# Exercise prompt
Return every line from the one with "группе с операцией" through the one with "представима (377, 681)", inclusive, exactly as it appears below.

# Raw data
---+---

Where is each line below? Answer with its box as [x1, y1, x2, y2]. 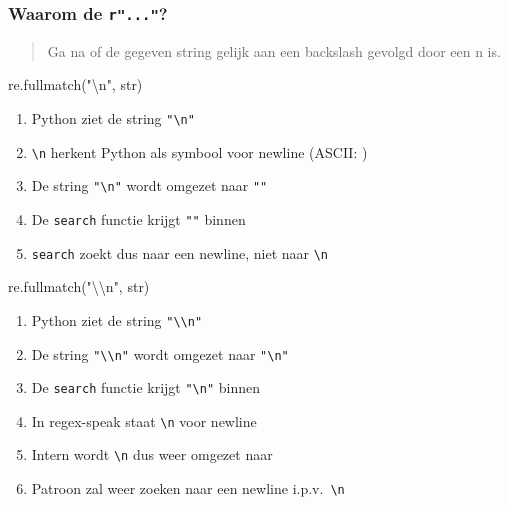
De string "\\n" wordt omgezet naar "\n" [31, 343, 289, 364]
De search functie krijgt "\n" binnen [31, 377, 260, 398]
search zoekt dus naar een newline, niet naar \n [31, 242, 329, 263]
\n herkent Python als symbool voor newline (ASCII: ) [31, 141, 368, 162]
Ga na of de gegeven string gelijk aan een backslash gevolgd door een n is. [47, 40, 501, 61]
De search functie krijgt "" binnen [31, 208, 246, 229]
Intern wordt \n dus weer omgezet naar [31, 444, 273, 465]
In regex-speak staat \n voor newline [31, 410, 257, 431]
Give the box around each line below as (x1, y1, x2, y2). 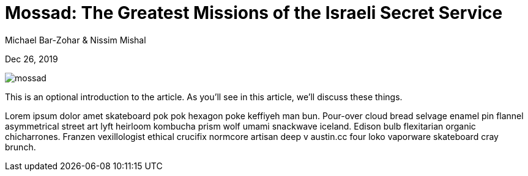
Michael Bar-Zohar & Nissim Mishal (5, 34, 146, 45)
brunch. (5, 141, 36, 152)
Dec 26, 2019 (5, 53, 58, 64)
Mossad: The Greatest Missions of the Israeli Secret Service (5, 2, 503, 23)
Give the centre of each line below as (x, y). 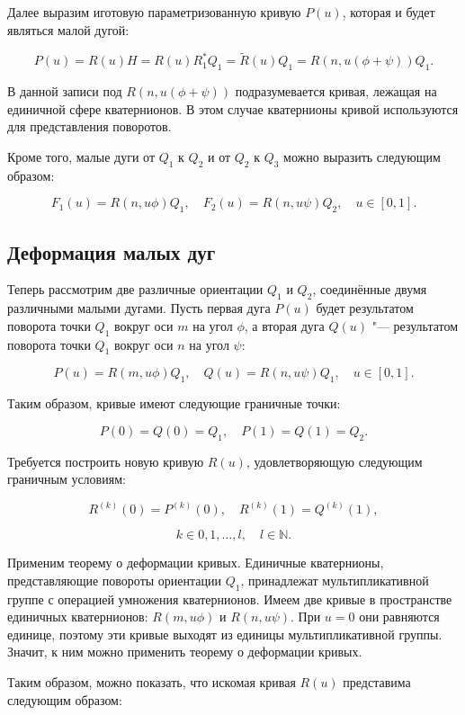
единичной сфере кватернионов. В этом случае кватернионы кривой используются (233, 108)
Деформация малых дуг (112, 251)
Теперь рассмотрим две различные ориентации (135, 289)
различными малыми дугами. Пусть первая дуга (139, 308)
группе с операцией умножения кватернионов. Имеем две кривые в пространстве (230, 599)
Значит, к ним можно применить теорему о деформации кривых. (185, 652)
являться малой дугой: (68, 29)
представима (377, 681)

---+---

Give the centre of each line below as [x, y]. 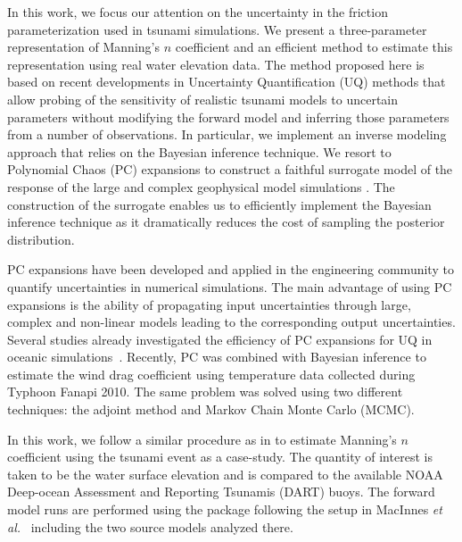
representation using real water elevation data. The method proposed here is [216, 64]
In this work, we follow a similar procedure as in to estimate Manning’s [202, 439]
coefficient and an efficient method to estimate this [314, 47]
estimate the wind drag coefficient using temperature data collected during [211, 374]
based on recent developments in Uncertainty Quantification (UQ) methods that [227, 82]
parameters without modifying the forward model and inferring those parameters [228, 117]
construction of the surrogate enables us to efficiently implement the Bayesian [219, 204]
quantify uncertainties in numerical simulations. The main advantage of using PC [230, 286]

---+---

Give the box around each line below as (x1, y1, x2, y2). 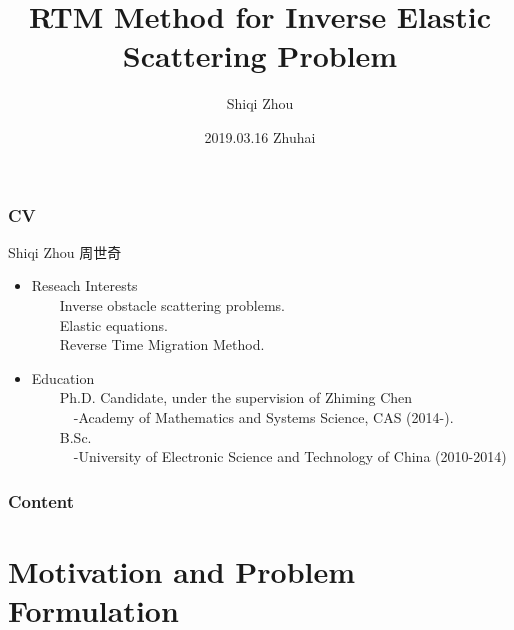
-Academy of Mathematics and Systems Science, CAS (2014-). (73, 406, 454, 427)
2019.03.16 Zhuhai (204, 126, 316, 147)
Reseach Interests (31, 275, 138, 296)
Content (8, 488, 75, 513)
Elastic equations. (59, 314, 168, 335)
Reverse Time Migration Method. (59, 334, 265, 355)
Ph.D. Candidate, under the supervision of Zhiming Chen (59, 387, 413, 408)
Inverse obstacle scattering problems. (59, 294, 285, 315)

---+---

# Exercise response
группе с операцией умножения кватернионов. Имеем две кривые в пространстве (230, 599)
Значит, к ним можно применить теорему о деформации кривых. (185, 652)
являться малой дугой: (68, 29)
представима (377, 681)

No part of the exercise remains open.